Figure 1. Schematic of the theta gamma coding theory. (A) The individual theta wave (blue) carries a gamma wave (black) with phase dependent amplitude. Each gamma cycle within one theta cycle represents one item in short-term memory (STM). The maximal number of items in STM is 6 in this case. (B) During transcranial alternating current stimulation (tACS) at a frequency below the individual theta frequency (red), STM capacity is increased to 7 items. At a lower theta frequency more gamma waves fit onto each theta wave.
Current evidence for an explanation of STM or WM capacity in terms of cross-frequency-coupling so far is correlative and therefore could be epiphenomenal.

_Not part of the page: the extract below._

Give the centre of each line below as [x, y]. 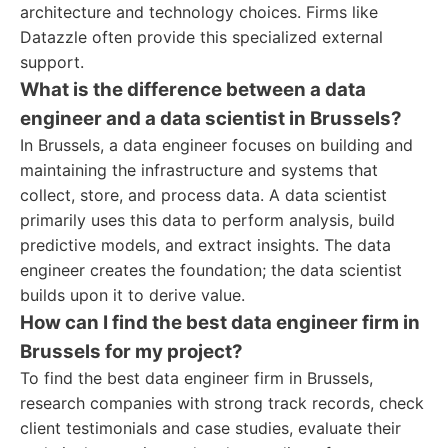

Therefore, in order to establish a causal relationship between the interplay of theta and gamma frequencies to STM or WM, we aimed at externally manipulating brain oscillations and thereby inducing changes in STM or WM characteristics. With a stable gamma frequency, down-regulating the ongoing theta frequency is intended to extend the STM capacity (Figure 1B).
Transcranial alternating current stimulation (tACS) is a relatively new method (Antal et al., 2008) with growing influence on research in brain oscillations (Antal and Paulus, 2013; Herrmann et al., 2013; Reato et al., 2013). tACS is a noninvasive method that modulates neural oscillations in a frequency-specific fashion by the application of alternating currents at the scalp. It thereby offers the possibility to test causal relationships between neural oscillations and brain functioning. It has been shown that tACS is in fact able to modulate brain oscillations and induce functional effects on both the behavioral and electrophysiological level. An increase of ongoing alpha amplitude was measured after 10 min of tACS at the individual alpha frequency (IAF; Zaehle et al., 2010) that can last at least 30 min after tACS offset (Neuling et al., 2013). Apart from this amplitude effect, modulations regarding a subject’s alpha peak frequency have also been reported (Helfrich et al., 2014; Cecere et al., 2015). In the first concurrent EEG-tACS study (Helfrich et al., 2014), stimulation at 10 Hz caused the variance of peak frequencies to decrease during tACS compared to a sham control group. This indicates a shift of the alpha peak frequencies towards the stimulation frequency in those subjects whose peak was not at 10 Hz before stimulation. The study also showed that directly after stimulation, the frequency effect disappears while the amplitude at the alpha peak frequency stays elevated. More behavioral evidence for a change in the endogenous alpha frequency stems from the analysis of timing of the sound induced double flash illusion (Shams et al., 2002). The timing window of the illusion was enlarged with tACS below the IAF and shortened with tACS above IAF (Cecere et al., 2015). In previous work, tACS proved capable to alter different cognitive functions for example memory functions in the theta (Polanía et al., 2012), auditory perception in the alpha (Neuling et al., 2012a), voluntary movement in the beta (Pogosyan et al., 2009) and bistable motion perception in the gamma range (Strüber et al., 2014).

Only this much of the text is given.